The fifth category consists of transmitting misleading or harmful information (spamming) and disseminating information from a counterfeit source (spoofing). All offences under the cybercrime law, save those relating to terrorism, and financial fraud, have been made compoundable and non-cognizable.
To investigate offences under the act, the federal government is authorised to establish a new agency or designate an existing agency. FIA is already entrusted with probing cyber crimes. An authorised officer of the agency is empowered to have access to specific data stored in any IS for the purpose of a criminal investigation. The officer shall within 24 hours report acquisition of the data to the court, which may pass orders for retention of the data or otherwise.
The Pakistan Telecommunications Authority (PTA), the country’s internet watchdog, has been empowered to remove or block any on-line content on religious, ethical or security grounds. Any decision of the PTA can be challenged in the high court.
The act has extra-territorial application if a forbidden act constitutes an offence and affects a person, property, information system or data located in Pakistan. This is a logical provision because cybercrime is international in scope. The provisions of the ECA override any conflicting provision contained in any other law.
On the whole, the ECA represents a reasonable attempt to regulate cyberspace in the country with adequate safeguards in the interest of internet users. Here are some examples: one, most of the offences have been made non-cognizable and compoundable. In case of a non-cognizable offence, a person can’t be arrested without a warrant; nor can investigations initiate without court orders. In case of compoundable offences, the complainant can drop charges against the accused following a compromise.

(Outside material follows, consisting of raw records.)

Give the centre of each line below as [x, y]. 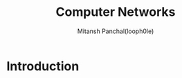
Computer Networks [116, 12]
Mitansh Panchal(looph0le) [116, 31]
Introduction [43, 66]
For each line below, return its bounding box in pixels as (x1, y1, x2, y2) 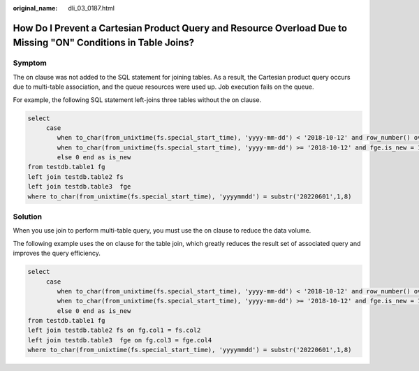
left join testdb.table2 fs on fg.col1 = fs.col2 (27, 326, 201, 335)
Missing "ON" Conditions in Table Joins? (13, 37, 195, 49)
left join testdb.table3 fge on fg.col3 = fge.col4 (27, 336, 212, 344)
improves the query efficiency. (13, 249, 101, 258)
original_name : (13, 4, 58, 12)
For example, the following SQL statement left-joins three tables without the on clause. (13, 95, 262, 104)
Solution (13, 212, 43, 221)
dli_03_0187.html (68, 4, 115, 12)
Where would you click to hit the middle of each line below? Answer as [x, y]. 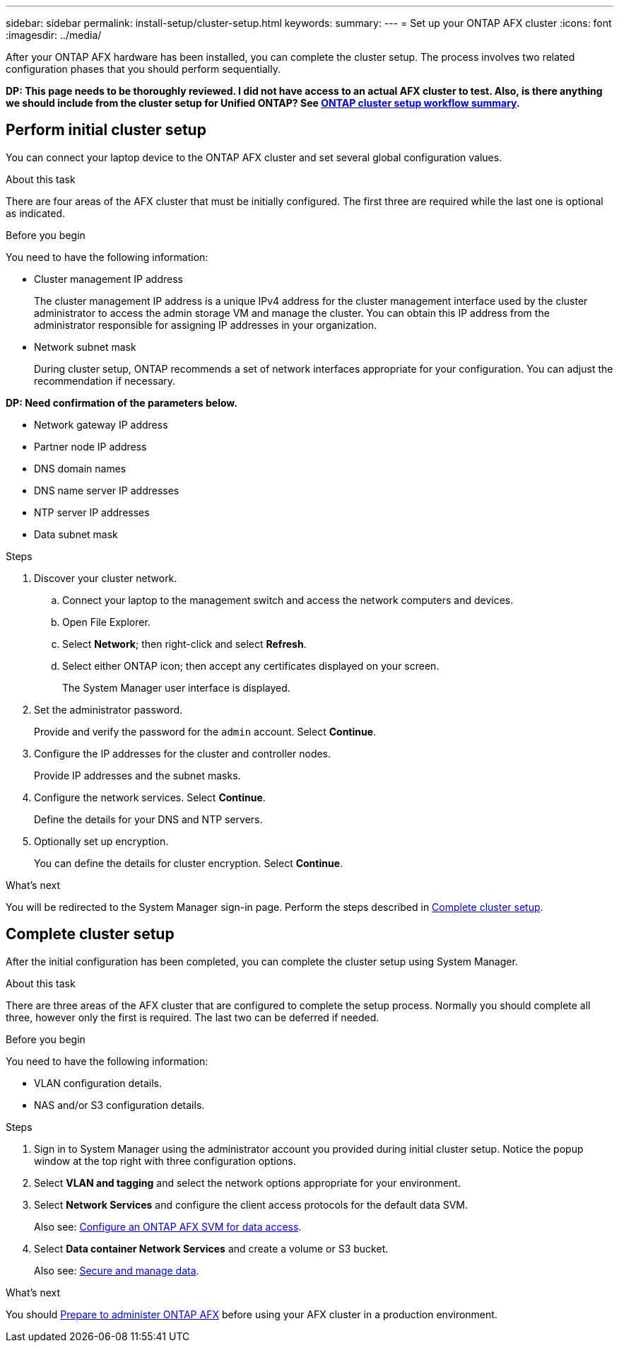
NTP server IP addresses [92, 512]
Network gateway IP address [101, 424]
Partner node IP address [90, 446]
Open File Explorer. [106, 622]
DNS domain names [80, 468]
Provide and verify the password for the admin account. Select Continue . [205, 731]
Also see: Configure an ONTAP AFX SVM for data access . [168, 1226]
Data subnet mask [76, 534]
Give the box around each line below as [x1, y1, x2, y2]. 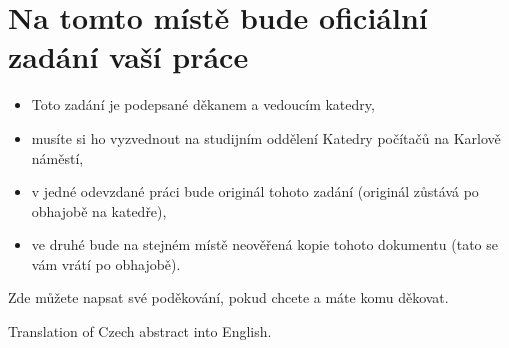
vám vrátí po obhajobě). [31, 253, 181, 274]
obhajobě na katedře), [31, 200, 167, 221]
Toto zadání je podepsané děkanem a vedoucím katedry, [31, 94, 375, 115]
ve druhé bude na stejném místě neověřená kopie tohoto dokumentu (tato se [31, 234, 498, 255]
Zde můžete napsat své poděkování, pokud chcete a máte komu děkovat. [8, 287, 449, 308]
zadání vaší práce [8, 36, 249, 77]
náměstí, [31, 147, 84, 168]
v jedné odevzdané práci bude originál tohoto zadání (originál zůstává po [31, 181, 479, 202]

Two, the investigating agency is required to report acquisition of data to the court for subsequent order. Three, the PTA’s decision to suppress any web content is challengeable before the superior judiciary.
That said, some of the provisions may unreasonably interfere with citizens’ freedom of expression. For instance, sending messages without the receiver’s consent has been made an offence. Instead of the blanket prohibition, the restriction should have been applied to only obnoxious messages.
By the same token taking a picture of any person and publicly sharing it without his/her consent has been outlawed. Again, such blanket prohibition had better been avoided. The act also prohibits sharing information which may harm the reputation of a person. The prohibition should apply only if the information is incorrect or the sharing is mala fide. However, even in that case care should be taken not to write off the dignity of the person.